Relation Has-Slot-Value-Of-Type

Instance-Of: Relation, Set
Has-Subrelation: Has-Single-Slot-Value-Of-Type
Arity: 3
A relation R HAS-SLOT-VALUE-OF-TYPE T with respect to domain class C if for every instance i of C there exists a value v such that R(i,v) and v is an instance of the class T.

Implication Axioms for Has-Slot-Value-Of-Type:

(=> (Has-Slot-Value-Of-Type ?Domain-Class ?Relation ?Type)
    (=> (Instance-Of ?Instance ?Domain-Class)
        (Has-Value-Of-Type ?Instance ?Relation ?Type)))

Equivalence Axioms for Has-Slot-Value-Of-Type:

(<=> (Has-Slot-Value-Of-Type ?Domain-Class ?Relation ?Type)
     (And (Class ?Domain-Class)
          (Binary-Relation ?Relation)
          (Class ?Type)
          (=> (Instance-Of ?Instance ?Domain-Class)
              (Has-Value-Of-Type ?Instance ?Relation ?Type))))

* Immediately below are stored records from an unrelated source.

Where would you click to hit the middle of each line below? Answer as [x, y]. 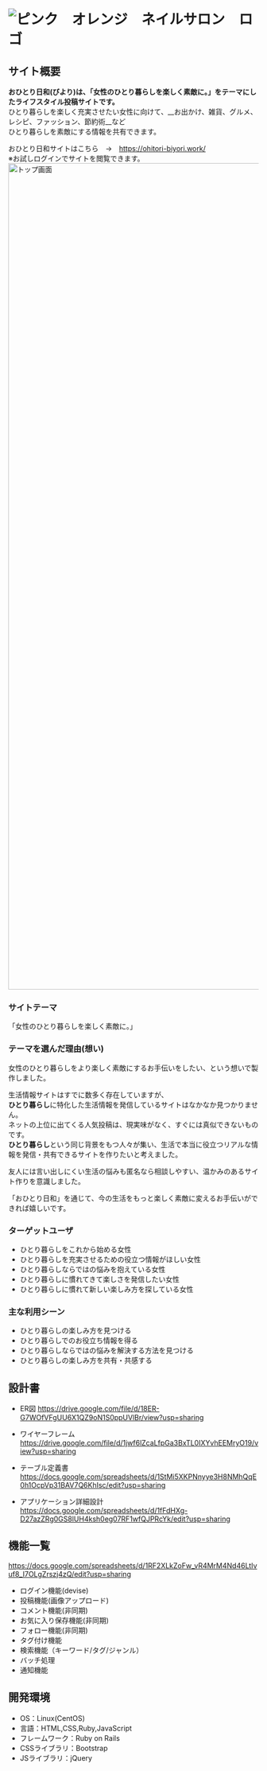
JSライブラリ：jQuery [56, 1757]
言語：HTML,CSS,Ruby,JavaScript [76, 1728]
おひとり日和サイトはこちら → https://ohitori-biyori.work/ [107, 148]
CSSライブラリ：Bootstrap [64, 1748]
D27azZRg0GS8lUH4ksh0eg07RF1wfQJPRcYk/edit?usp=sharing [125, 1519]
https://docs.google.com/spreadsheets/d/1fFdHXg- [104, 1510]
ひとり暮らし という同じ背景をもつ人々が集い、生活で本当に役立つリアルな [130, 1144]
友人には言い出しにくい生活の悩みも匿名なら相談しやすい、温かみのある [126, 1171]

Axioms for Has-Slot-Value-Of-Type:

(Binary-Relation ?Relation)

(Nth-Domain Has-Slot-Value-Of-Type 3 Class)

(Nth-Domain Has-Slot-Value-Of-Type 2 Binary-Relation)

(Nth-Domain Has-Slot-Value-Of-Type 1 Class)

Implication Axioms mentioning Has-Slot-Value-Of-Type:

(=> (Has-Single-Slot-Value-Of-Type ?Class ?Binary-Relation ?Type)
    (Has-Slot-Value-Of-Type ?Class ?Binary-Relation ?Type))

Equivalence Axioms mentioning Has-Slot-Value-Of-Type:

(<=> (Has-Single-Slot-Value-Of-Type ?Class ?Binary-Relation ?Type)
     (And (Class ?Class)
          (Binary-Relation ?Binary-Relation)
          (Class ?Type)
          (Single-Valued-Slot ?Class ?Binary-Relation)
          (Has-Slot-Value-Of-Type ?Class ?Binary-Relation ?Type)))

Axioms mentioning Has-Slot-Value-Of-Type:

(<= (Has-Slot-Value-Of-Type Ontolingua-Internal::@Arg-List)
    (Has-Single-Slot-Value-Of-Type Ontolingua-Internal::@Arg-List))